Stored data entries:
Start of Block

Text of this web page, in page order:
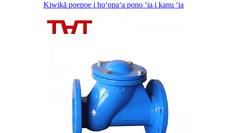
Kiwikā poepoe i hoʻopaʻa pono ʻia i kanu ʻia
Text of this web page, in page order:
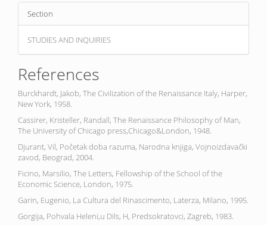
Section
STUDIES AND INQUIRIES
References
Burckhardt, Jakob, The Civilization of the Renaissance Italy, Harper,
New York, 1958.
Cassirer, Kristeller, Randall, The Renaissance Philosophy of Man,
The University of Chicago press,Chicago&London, 1948.
Djurant, Vil, Početak doba razuma, Narodna knjiga, Vojnoizdavački
zavod, Beograd, 2004.
Ficino, Marsilio, The Letters, Fellowship of the School of the
Economic Science, London, 1975.
Garin, Eugenio, La Cultura del Rinascimento, Laterza, Milano, 1995.
Gorgija, Pohvala Heleni,u Dils, H, Predsokratovci, Zagreb, 1983.
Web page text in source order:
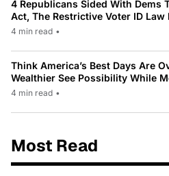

End of Block

> **Your assignment**
Wherever the string "London" appears in a line of the records, copy that line.

> **Answer for the task**
The University of Chicago press,Chicago&London, 1948.
Economic Science, London, 1975.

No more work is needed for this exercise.